(Stored entries)
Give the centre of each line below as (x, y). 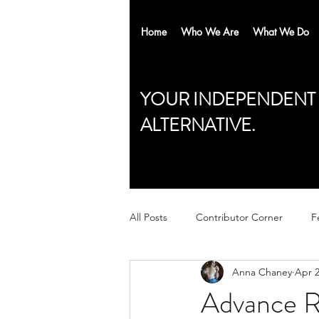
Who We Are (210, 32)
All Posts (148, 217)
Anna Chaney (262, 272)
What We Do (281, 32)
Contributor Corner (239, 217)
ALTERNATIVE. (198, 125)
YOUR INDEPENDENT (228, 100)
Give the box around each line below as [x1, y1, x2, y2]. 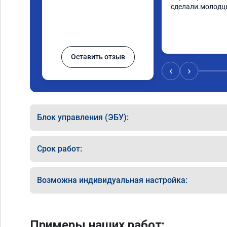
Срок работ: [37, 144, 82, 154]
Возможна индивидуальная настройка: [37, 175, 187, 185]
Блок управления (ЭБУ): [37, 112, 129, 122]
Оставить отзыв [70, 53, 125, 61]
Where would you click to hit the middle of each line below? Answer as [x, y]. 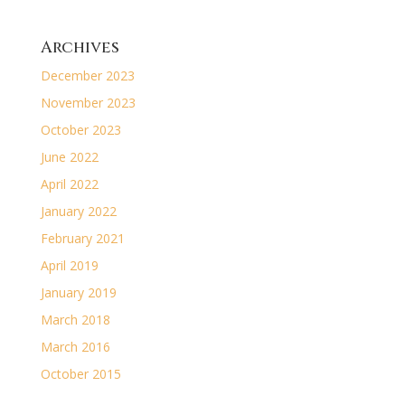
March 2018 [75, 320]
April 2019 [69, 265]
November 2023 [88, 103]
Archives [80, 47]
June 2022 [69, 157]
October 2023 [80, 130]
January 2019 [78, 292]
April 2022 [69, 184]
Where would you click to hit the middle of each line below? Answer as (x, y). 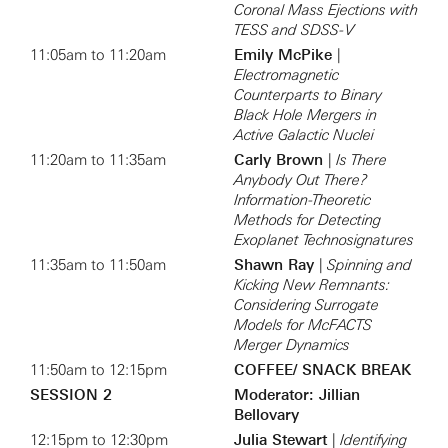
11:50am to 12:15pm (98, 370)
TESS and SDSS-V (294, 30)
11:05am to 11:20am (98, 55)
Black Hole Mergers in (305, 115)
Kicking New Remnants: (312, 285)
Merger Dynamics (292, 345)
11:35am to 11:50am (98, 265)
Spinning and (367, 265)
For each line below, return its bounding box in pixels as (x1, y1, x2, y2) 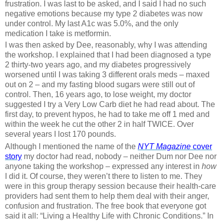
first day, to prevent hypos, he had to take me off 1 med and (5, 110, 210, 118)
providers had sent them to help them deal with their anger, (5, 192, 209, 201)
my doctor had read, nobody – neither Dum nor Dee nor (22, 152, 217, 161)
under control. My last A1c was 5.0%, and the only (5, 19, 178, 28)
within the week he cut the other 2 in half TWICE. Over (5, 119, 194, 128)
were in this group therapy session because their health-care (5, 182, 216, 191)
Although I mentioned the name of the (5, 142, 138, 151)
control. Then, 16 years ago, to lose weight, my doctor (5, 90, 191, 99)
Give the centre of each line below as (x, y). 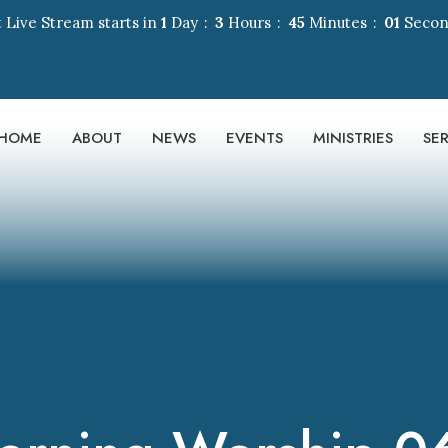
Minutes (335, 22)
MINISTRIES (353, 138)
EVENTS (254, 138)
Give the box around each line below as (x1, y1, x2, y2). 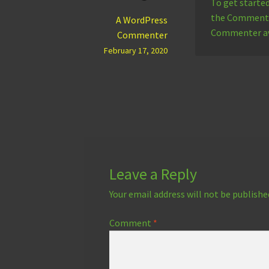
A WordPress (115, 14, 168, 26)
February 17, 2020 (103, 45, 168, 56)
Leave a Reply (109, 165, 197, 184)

==

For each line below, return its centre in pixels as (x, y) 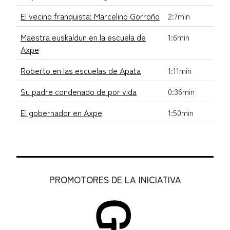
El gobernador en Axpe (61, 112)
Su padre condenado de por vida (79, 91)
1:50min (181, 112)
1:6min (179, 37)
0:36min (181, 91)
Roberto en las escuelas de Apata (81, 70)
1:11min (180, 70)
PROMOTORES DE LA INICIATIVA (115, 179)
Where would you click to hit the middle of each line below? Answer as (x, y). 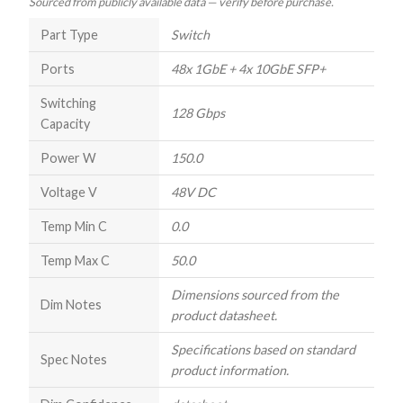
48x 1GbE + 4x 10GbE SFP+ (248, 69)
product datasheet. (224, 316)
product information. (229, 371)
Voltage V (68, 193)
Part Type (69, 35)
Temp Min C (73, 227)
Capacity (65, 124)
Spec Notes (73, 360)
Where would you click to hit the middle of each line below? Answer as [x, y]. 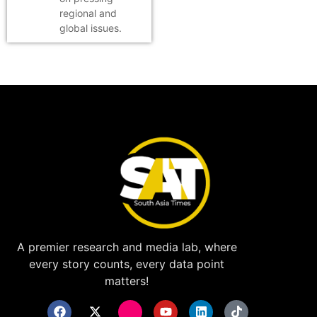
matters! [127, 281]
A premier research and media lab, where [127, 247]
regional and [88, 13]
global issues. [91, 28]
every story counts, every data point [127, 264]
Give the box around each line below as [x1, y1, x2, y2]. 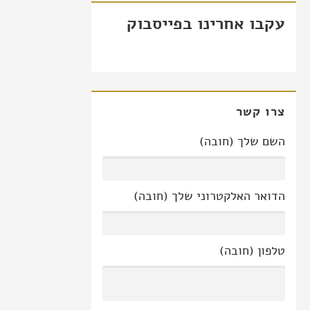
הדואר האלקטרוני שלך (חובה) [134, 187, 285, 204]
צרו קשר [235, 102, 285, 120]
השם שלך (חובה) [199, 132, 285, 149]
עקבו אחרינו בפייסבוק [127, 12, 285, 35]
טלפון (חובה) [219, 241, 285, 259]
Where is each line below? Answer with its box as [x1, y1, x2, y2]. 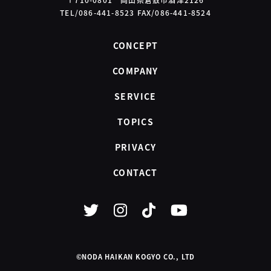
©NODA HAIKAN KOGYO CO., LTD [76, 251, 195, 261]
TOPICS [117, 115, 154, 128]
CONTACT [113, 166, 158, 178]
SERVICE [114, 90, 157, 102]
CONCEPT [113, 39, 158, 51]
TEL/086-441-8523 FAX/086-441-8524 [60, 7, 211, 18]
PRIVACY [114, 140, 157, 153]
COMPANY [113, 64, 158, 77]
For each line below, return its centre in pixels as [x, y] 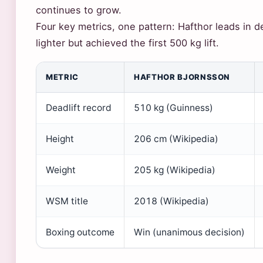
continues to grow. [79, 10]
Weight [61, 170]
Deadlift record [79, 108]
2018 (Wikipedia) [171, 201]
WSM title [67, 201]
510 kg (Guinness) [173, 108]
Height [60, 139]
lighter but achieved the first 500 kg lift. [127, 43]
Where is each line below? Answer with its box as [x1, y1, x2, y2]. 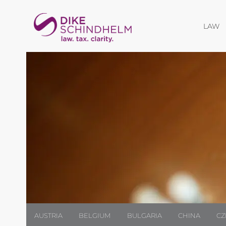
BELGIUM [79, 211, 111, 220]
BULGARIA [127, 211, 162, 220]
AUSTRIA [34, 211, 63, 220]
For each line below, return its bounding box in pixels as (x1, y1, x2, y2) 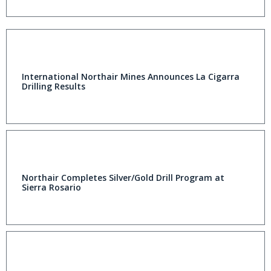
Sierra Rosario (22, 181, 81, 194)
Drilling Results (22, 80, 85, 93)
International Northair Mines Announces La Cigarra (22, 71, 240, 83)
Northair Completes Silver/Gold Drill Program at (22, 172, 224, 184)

_Work item:_
With the pictures removed, print only the lines starting at the line that has "All Posts (148, 217)" and ending at the line that has "Leave a Reply (109, 165, 197, 184)", both ends included, exactly as they stand above.

_Worked solution:_
All Posts (148, 217)
Anna Chaney (262, 272)
What We Do (281, 32)
Contributor Corner (239, 217)
ALTERNATIVE. (198, 125)
YOUR INDEPENDENT (228, 100)
Give the box around each line below as [x1, y1, x2, y2]. 
Срок работ: [37, 144, 82, 154]
Возможна индивидуальная настройка: [37, 175, 187, 185]
Блок управления (ЭБУ): [37, 112, 129, 122]
Оставить отзыв [70, 53, 125, 61]
Where would you click to hit the middle of each line below? Answer as [x, y]. 
March 2018 [75, 320]
April 2019 [69, 265]
November 2023 [88, 103]
Archives [80, 47]
June 2022 [69, 157]
October 2023 [80, 130]
January 2019 [78, 292]
April 2022 [69, 184]
Where would you click to hit the middle of each line below? Answer as (x, y). 
11:50am to 12:15pm (98, 370)
TESS and SDSS-V (294, 30)
11:05am to 11:20am (98, 55)
Black Hole Mergers in (305, 115)
Kicking New Remnants: (312, 285)
Merger Dynamics (292, 345)
11:35am to 11:50am (98, 265)
Spinning and (367, 265)
For each line below, return its bounding box in pixels as (x1, y1, x2, y2) 
first day, to prevent hypos, he had to take me off 1 med and (5, 110, 210, 118)
providers had sent them to help them deal with their anger, (5, 192, 209, 201)
my doctor had read, nobody – neither Dum nor Dee nor (22, 152, 217, 161)
under control. My last A1c was 5.0%, and the only (5, 19, 178, 28)
within the week he cut the other 2 in half TWICE. Over (5, 119, 194, 128)
were in this group therapy session because their health-care (5, 182, 216, 191)
Although I mentioned the name of the (5, 142, 138, 151)
control. Then, 16 years ago, to lose weight, my doctor (5, 90, 191, 99)
Give the centre of each line below as (x, y). 
Minutes (335, 22)
MINISTRIES (353, 138)
EVENTS (254, 138)
Give the box around each line below as (x1, y1, x2, y2). 
A WordPress (115, 14, 168, 26)
February 17, 2020 (103, 45, 168, 56)
Leave a Reply (109, 165, 197, 184)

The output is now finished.